Tuesday, December 16, 2014

What if your team is completely agile minded?


Imagine you are an agile coach. If you are already one, the imagine part is easier. Your goal is to get your team to the top level of agile development. Let’s get back to: ‘What is agile?’ Agility is the ability to adapt to any circumstances. Not just the urge to adapt, or only wanting to adapt, or the ability that you can adapt, but that you are adapting. It’s a process. You are moving to the circumstances. They are leading. And if you are not capable to follow, for any reason, you are not being agile.

But, is this really as tough as I just described it here? 

Are there no excuses? Let’s try to imagine it in real life, in a real company. There is a difference between you and the world around you. Let me explain. If your company isn’t agile, doesn’t always mean that you are not! If the company has a policy to make his software evolve not based on customers but their own intuition, then they are not agile to their environment. Their software solution is probably dying a slow death. Besides the point I’m trying to make here, if their customers are followers and not depend on their own vision, the company does not have to adapt then there is no point of discussion in agility. What I’m trying to say is that if your environment is not changing, you don’t have to. You maybe have the ability to adapt, but it’s not being triggered. The question is, are you agile if you got the ability to adapt when you don’t need to?

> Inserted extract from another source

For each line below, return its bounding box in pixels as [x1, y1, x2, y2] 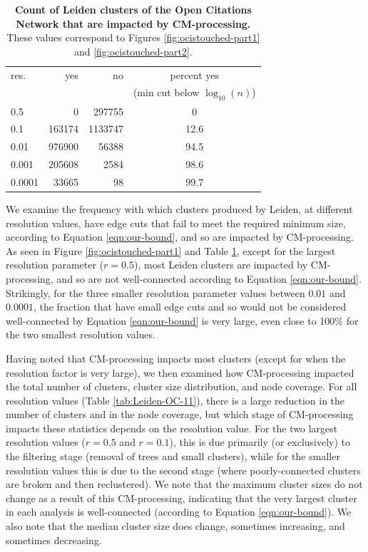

How do you know you’re agile? 

Now that’s a good question! How do I know that I’m agile while I’m not given a change to be? Is there some way I might lose my ability to adapt when I’m not challenged? I think you can actually. Fortunately we live in a society which breaths on opinions. So if you are not changing in the way you develop your company’s software, the only possible cause there can be… You’re right, it’s your company! Go ahead, blame them. They are taken away your gift in adapting. (It only complies if you are willing to be agile of course.) 


So if your team is agile minded and you don’t get any step further, what do you do? 

This is the biggest challenge of all. Make the company agile. Now that’s a big task to do. How on earth are you going to do that? You only are an agile coach, or a developer. (With developer, I mean any the people in the development team.)

As a company why do you need to adapt to y

our environment?

What’s the use? What is the problem if you don’t? In what kind of trouble are you getting yourself into? If you’re environment is still in tune with your software, why should you worry for the future when things are going to change? What triggers you to react on changes and how do you prepare yourself for something you haven’t encountered yet?

You have to find out what likely is going to happen in the (near) future. 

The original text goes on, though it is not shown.